The problem
Define the sum of two vector spaces (often two subspaces of a common vector space) $A$ and $B$ as $A+B=\{a+b: a \in A, b \in B \}.$ Let $U,V,W$ be arbitrary vector spaces. I want to show that
$$U \cap (V+W)=(U \cap V)+(U \cap W)$$
My approach
By starting with $x \in (U \cap V)+(U \cap W)$ and applying the properties of vector spaces (closure under vector addition) to end up with $x \in U \cap (V+W)$, I've shown that $(U \cap V)+(U \cap W) \subset U \cap (V+W)$.

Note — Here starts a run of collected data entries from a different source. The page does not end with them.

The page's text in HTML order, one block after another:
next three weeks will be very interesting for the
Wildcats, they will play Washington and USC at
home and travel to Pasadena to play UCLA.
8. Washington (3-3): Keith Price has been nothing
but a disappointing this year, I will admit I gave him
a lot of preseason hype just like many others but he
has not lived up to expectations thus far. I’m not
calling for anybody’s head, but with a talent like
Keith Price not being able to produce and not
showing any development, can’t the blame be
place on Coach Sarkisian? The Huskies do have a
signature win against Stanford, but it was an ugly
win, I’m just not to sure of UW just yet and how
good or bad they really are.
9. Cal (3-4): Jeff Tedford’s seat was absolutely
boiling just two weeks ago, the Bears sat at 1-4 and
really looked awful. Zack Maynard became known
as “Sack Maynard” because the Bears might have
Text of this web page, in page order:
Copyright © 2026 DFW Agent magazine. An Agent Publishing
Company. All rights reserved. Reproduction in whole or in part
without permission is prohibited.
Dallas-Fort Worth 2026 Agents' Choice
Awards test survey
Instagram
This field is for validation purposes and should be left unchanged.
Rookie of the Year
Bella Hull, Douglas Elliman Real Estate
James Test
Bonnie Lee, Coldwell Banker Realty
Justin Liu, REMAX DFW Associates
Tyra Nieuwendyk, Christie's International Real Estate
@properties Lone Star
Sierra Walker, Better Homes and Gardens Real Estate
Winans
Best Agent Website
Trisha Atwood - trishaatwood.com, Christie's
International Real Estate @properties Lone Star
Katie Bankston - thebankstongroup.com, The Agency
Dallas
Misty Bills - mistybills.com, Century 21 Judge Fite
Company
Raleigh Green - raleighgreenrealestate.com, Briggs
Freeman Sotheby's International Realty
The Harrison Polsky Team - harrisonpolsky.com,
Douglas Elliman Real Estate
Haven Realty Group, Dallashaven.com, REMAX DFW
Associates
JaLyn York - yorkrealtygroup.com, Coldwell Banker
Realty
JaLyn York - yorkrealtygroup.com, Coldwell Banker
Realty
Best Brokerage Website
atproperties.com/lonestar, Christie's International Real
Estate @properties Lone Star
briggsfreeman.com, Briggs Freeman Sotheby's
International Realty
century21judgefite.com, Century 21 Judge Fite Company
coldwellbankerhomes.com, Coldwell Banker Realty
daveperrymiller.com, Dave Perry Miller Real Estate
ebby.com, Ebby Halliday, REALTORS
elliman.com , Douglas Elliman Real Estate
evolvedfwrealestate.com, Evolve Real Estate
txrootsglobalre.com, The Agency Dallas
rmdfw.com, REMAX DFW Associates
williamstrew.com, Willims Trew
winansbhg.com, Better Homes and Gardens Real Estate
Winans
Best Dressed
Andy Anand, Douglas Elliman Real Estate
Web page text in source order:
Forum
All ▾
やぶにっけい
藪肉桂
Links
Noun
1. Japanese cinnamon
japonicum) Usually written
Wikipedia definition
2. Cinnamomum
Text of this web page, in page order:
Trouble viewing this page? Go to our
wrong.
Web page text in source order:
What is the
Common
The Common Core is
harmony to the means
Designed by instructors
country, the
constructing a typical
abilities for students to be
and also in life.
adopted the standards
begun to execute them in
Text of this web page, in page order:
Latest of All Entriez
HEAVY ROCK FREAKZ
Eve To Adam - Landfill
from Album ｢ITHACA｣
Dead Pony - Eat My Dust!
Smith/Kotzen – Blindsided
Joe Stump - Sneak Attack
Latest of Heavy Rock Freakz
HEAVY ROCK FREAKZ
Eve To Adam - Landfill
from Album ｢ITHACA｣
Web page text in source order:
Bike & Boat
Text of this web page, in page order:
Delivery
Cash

My problem is with the reverse, i.e. showing that $U \cap (V+W) \subset (U \cap V)+(U \cap W)$. Following the usual procedure, I started with:
$x \in U \cap (V+W)$, which implies that $x \in U \land x \in V+W$.
Now, $x \in V+W \implies x=y+z$ for some $y \in V$ and some $z \in W$.

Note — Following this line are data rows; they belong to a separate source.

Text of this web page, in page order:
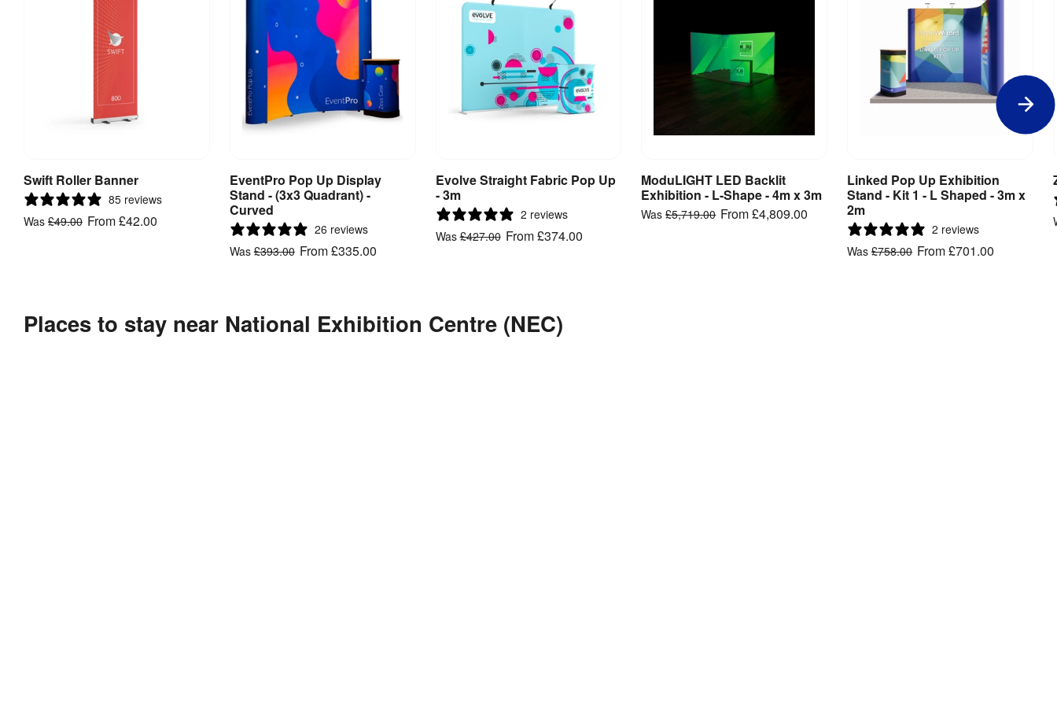
View Product
Swift Roller Banner
85 reviews
Was £49.00 From£42.00
View Product
EventPro Pop Up Display
Stand - (3x3 Quadrant) -
Curved
26 reviews
Was£393.00 From£335.00
View Product
Evolve Straight Fabric Pop Up
- 3m
2 reviews
Was£427.00 From£374.00
View Product
ModuLIGHT LED Backlit
Exhibition - L-Shape - 4m x 3m
Was£5,719.00 From£4,809.00
View Product
Linked Pop Up Exhibition
Stand - Kit 1 - L Shaped - 3m x
2m
2 reviews
Was£758.00 From£701.00
Places to stay near National Exhibition Centre (NEC)

Again, $x=y+z \in U$. If we could show that $y$ and $z$ both comes from $U$, then we will be done. But unfortunately $y+z \in U$ doesn't necessarily imply that $y \in U$ and $z \in U.$ Am I missing some very basic properties of vector spaces that would make this trivial? Any help would be greatly appreciated.
P.S. Just a dumb question. Does the result break down if we replace vector spaces by arbitrary sets in the above problem?